When were you traveling with Stevie?
Only during the last 2 years. Most of the amps would be left with me here, or shipped to me.
Let’s talk about what you did to his amps specifically, and did you advise Stevie regarding speakers?
I was building amps at that point already and taking little Princeton Reverbs and converting them into CD 100’s, which is the top of the line amp that I make now. 100W inside a little Princeton-size amp is basically how Randall Smith at Mesa Boogie got started, but that’s something I didn’t know at that point, I was just doing it naturally. I started dealing with ElectroVoice because I knew the sales manager, and I’d always been a good sales promoter. I got sick of dealing with the JBL’s because they used to blow so easily, and it just wasn’t funny anymore. I got sick of changing them out, and I never really liked the harshness of them. However, the first album, Texas Flood, was all VibroVerbs and JBL’s. By the way, the thing you wrote in Rene’s interview about Stevie never getting the last Dumble we bought is absolutely true.
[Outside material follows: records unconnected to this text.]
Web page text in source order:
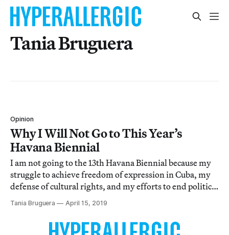
Tania Bruguera
Opinion
Why I Will Not Go to This Year’s
Havana Biennial
I am not going to the 13th Havana Biennial because my
struggle to achieve freedom of expression in Cuba, my
defense of cultural rights, and my efforts to end political
hatred among Cubans and defend the right to
demonstrate in the streets are not limited to an event. It
is my life mission.
Tania Bruguera April 15, 2019
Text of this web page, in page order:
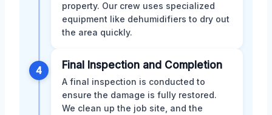
property. Our crew uses specialized
equipment like dehumidifiers to dry out
the area quickly.
4 Final Inspection and Completion
A final inspection is conducted to
ensure the damage is fully restored.
We clean up the job site, and the
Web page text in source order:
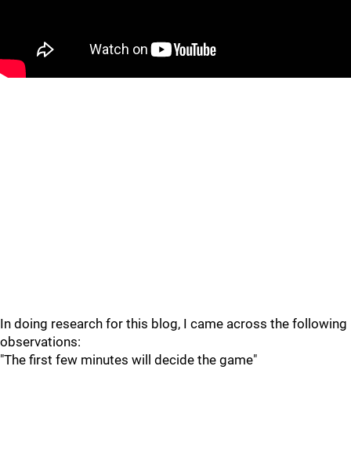
In doing research for this blog, I came across the following
observations:
"The first few minutes will decide the game"
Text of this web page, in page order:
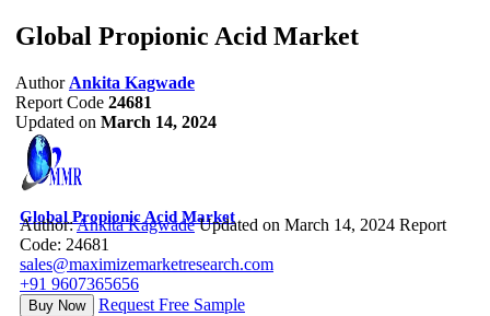
Global Propionic Acid Market
Author Ankita Kagwade
Report Code 24681
Updated on March 14, 2024
Global Propionic Acid Market
Author:Ankita Kagwade Updated on March 14, 2024 Report
Code: 24681
sales@maximizemarketresearch.com
+91 9607365656
Buy Now Request Free Sample
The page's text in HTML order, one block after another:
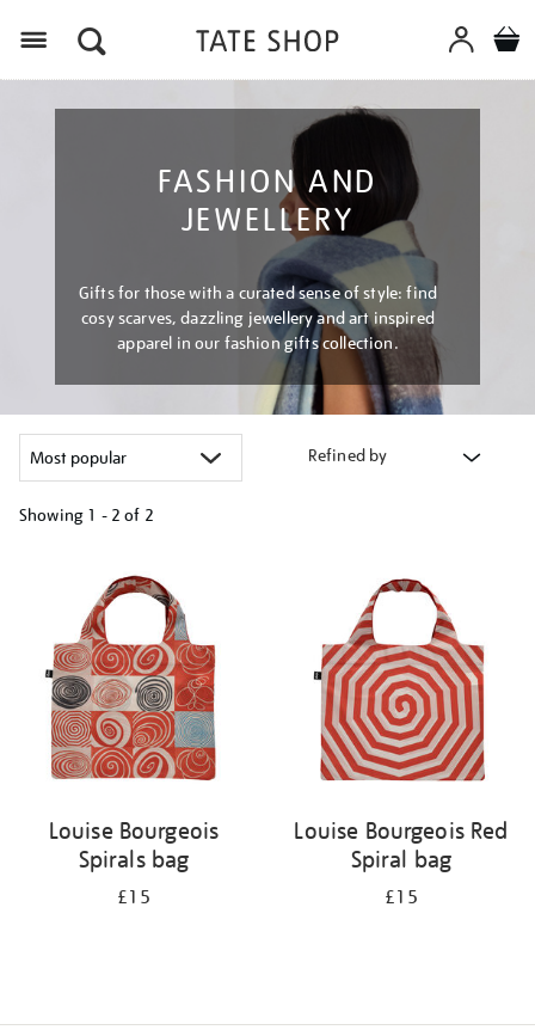
FASHION AND
JEWELLERY
Gifts for those with a curated sense of style: find
cosy scarves, dazzling jewellery and art inspired
apparel in our fashion gifts collection.
Refined by
Showing 1 - 2 of 2
results
Louise Bourgeois
Spirals bag
£15
Louise Bourgeois Red
Spiral bag
£15

Back to amps…if you polled most of the amp bulletin boards for a “best amp” survey, Super Reverbs would come out on top. Stevie used them for a long time, didn’t he?
Stevie used to have Super Reverbs, but they somehow never sounded quite right to him – too much power, you know? He also used to be real superstitious about the number 6. He’d always set the controls on his amps on 6 – the treble on 6, the bass on 6, and I’d back off the knobs with a screwdriver so that when it said 6 it was really on 10 (laughs). You have to do these things.
Could Stevie really tell when his tubes were getting old by their sound?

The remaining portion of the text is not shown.